This sounds like it's just the cost to traverse the page table, right? ~300 cycles per raw memory lookup, and 3 of them because you'll typically need to go three levels deep?
The TLB is tiny these days, and 4kb pages are tiny.
I'm super hopeful that Linus is going to force through some big improvements to HugePages, because the current Linux HugePages support is super painful at the moment. 2MB pages alone could be a massive gain.
512K pagesize? Wouldn't that add a ton of IO in a lot of scenarios? Like every 1 byte file would now require a 512K event?
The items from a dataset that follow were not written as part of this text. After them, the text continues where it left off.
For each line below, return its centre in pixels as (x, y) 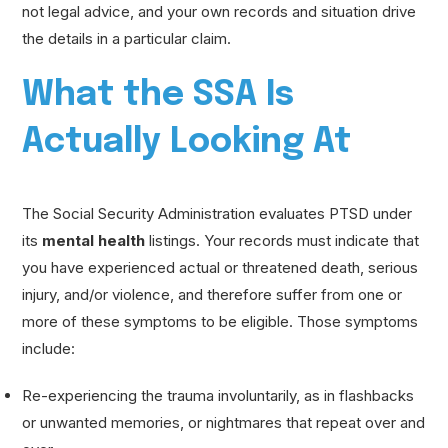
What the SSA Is (158, 95)
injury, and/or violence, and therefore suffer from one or (212, 294)
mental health (94, 240)
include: (49, 348)
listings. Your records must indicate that (282, 240)
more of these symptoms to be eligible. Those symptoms (220, 321)
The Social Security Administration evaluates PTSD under (217, 213)
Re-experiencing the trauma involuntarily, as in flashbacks (218, 395)
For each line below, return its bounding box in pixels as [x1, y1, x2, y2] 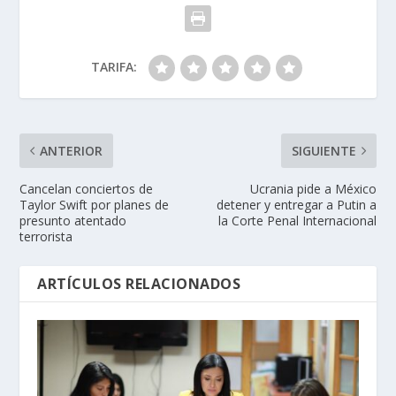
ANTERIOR [40, 142, 103, 160]
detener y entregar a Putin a [216, 196, 377, 214]
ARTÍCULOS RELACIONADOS [37, 274, 241, 294]
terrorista [19, 228, 73, 246]
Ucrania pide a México [249, 180, 377, 198]
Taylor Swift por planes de [19, 196, 170, 214]
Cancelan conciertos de [19, 180, 154, 198]
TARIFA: [91, 58, 137, 76]
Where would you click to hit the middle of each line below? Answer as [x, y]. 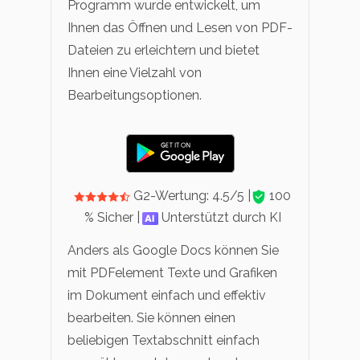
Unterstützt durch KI [219, 217]
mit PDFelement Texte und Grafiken [172, 272]
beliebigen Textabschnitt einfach [164, 340]
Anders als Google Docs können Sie [173, 250]
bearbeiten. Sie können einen [151, 317]
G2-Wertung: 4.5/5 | [191, 195]
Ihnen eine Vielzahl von [135, 72]
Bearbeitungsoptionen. [135, 95]
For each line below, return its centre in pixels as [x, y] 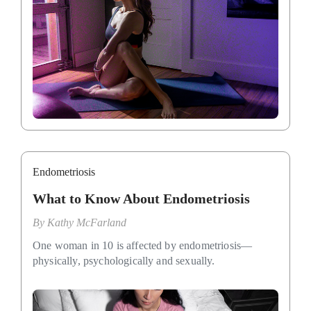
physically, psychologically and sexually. [124, 260]
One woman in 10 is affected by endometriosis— [143, 245]
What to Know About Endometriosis [141, 198]
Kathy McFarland [87, 222]
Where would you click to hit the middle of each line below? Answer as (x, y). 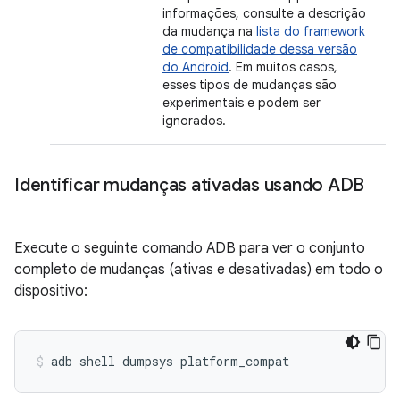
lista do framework (311, 31)
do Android (196, 67)
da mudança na (209, 31)
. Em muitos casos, (283, 67)
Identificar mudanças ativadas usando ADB (189, 185)
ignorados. (194, 120)
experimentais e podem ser (242, 102)
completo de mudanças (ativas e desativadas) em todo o (199, 269)
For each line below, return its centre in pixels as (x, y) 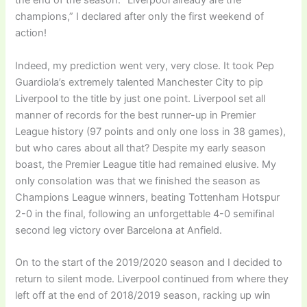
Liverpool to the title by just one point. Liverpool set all (140, 98)
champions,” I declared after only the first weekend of (140, 17)
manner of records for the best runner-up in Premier (136, 115)
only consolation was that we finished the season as (138, 181)
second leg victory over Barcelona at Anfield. (119, 230)
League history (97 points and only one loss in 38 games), (151, 131)
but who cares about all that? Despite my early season (141, 148)
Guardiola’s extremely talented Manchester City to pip (139, 82)
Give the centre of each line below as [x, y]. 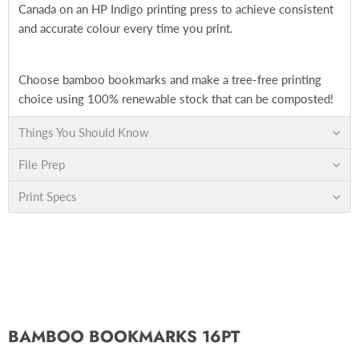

Large pages (2MB/1GB) is for specialised use where you know you're not going to be paging things in/out too often, right?
IIRC Linus was quite dismissive about having larger-than-4k page sizes as the default.
Another common one is actually in the kernel where filesystem block sizes are limited to page sizes, so from this point of view large page sizes are better:
The thing is, all the relevant page table data should already be in L1 caches when the page fault handler returns. The TLB miss on iret should not require raw memory lookups and should be much faster than 300 cycles.
Probably it's more that iret simply has always been slow (hence why the various syscall/sysenter extensions were created).
The TLB is tiny these days, and 4kb pages are tiny.
I'm super hopeful that Linus is going to force through some big improvements to HugePages, because the current Linux HugePages support is super painful at the moment. 2MB pages alone could be a massive gain.